Rie's younger sister, who is quieter and meeker than her. Unlike Rie, she doesn't write her name on her items.

==Media==
===Novels===
Hyouka is the first novel in the Classic Literature Club (古典部, Koten-bu) series, written by Honobu Yonezawa and published by Kadokawa Shoten on October 31, 2001. As of November 30, 2016, six volumes (novels and short story collections) have been published in the series. A seventh novel has been confirmed by the author on Twitter. Short stories are published in Kadokawa Shoten's Yasei Jidai magazine. Each of the novels has an English subtitle, most of which reference other detective novels. A book titled Honobu Yonezawa and the Classic Literature Club (米澤穂信と古典部, Yonezawa Honobu to Kotenbu), featuring interviews with Yonezawa and others involved in the series, a new short story, and other reference material was released on October 13, 2017.

| No. | Title | Release date | ISBN |
|---|---|---|---|
| 1 | Hyouka: You can't escape / The niece of time Hyōka (氷菓) | October 31, 2001 | 978-4-04-427101-5 |
| 2 | The Credit Roll of the Fool: Why didn't she ask Eba? Gusha no Endorōru (愚者のエンドロール) | July 31, 2002 | 978-4-04-427102-2 |
| 3 | The Kudryavka Sequence: Welcome to Kanya Festa! Kudoryafuka no Junban (クドリャフカの順番) | June 30, 2005 | 978-4-04-427103-9 |
| 4 | The Doll that Took a Detour: Little birds can remember Tōmawari Suru Hina (遠まわりする雛) | October 3, 2007 | 978-4-04-427104-6 |
| 5 | Approximating the Distance between Two People: It walks by past Futari no Kyori no Gaisan (ふたりの距離の概算) | June 25, 2010 | 978-4-04-100325-1 |
| 6 | Even Though I'm Told I Now Have Wings: Last seen bearing Imasara Tsubasa to Iwaretemo (いまさら翼といわれても) | November 30, 2016 | 978-4-04-104761-3 |

===Manga===
A manga adaptation, titled Hyouka and illustrated by Taskohna, started serialization in the March 2012 issue of Kadokawa Shoten's Shōnen Ace. Kadokawa Shoten published 17 tankōbon volumes from April 26, 2012 to March 26, 2026. The manga's first twelve volumes adapted the first four novels, same as the anime series. A sequel series started in the August 2019 issue of Shōnen Ace.

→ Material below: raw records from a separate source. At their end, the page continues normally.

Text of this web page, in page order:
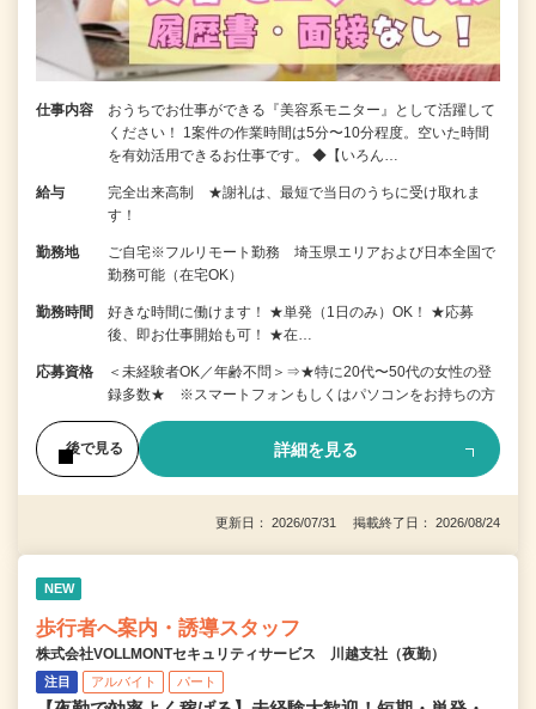
仕事内容
おうちでお仕事ができる『美容系モニター』として活躍して
ください！ 1案件の作業時間は5分〜10分程度。空いた時間
を有効活用できるお仕事です。 ◆【いろん…
給与
完全出来高制 ★謝礼は、最短で当日のうちに受け取れま
す！
勤務地
ご自宅※フルリモート勤務 埼玉県エリアおよび日本全国で
勤務可能（在宅OK）
勤務時間
好きな時間に働けます！ ★単発（1日のみ）OK！ ★応募
後、即お仕事開始も可！ ★在…
応募資格
＜未経験者OK／年齢不問＞⇒★特に20代〜50代の女性の登
録多数★ ※スマートフォンもしくはパソコンをお持ちの方
後で見る 詳細を見る
更新日： 2026/07/31 掲載終了日： 2026/08/24
NEW
歩行者へ案内・誘導スタッフ
株式会社VOLLMONTセキュリティサービス 川越支社（夜勤）
注目 アルバイト パート

| No. | Release date | ISBN |
|---|---|---|
| 1 | April 24, 2012 | 978-4-04-120270-8 |
| 2 | August 23, 2012 | 978-4-04-120271-5 |
| 3 | January 24, 2013 | 978-4-04-120272-2 |
| 4 | June 21, 2013 | 978-4-04-120740-6 |
| 5 | September 24, 2013 | 978-4-04-120882-3 |
| 6 | April 26, 2014 | 978-4-04-121096-3 |
| 7 | July 26, 2014 | 978-4-04-101749-4 |
| 8 | January 26, 2015 | 978-4-04-101750-0 |
| 9 | August 26, 2015 | 978-4-04-103588-7 |
| 10 | July 26, 2016 | 978-4-04-103589-4 |
| 11 | October 26, 2017 | 978-4-04-103590-0 |
| 12 | May 25, 2019 | 978-4-04-103591-7 |
| 13 | November 25, 2020 | 978-4-04-109730-4 |
| 14 | March 25, 2022 | 978-4-04-112386-7 |
| 15 | July 25, 2023 | 978-4-04-114116-8 |
| 16 | October 25, 2024 | 978-4-04-115666-7 |
| 17 | March 26, 2026 | 978-4-041-17259-9 |

===Anime===

In 2012, a television anime series based on the Classic Literature Club series novels aired in Japan. It was produced by Kyoto Animation, covering four volumes of the novel.

==Reception==
In October 2017, it was reported that the novels have 2.05 million copies in print.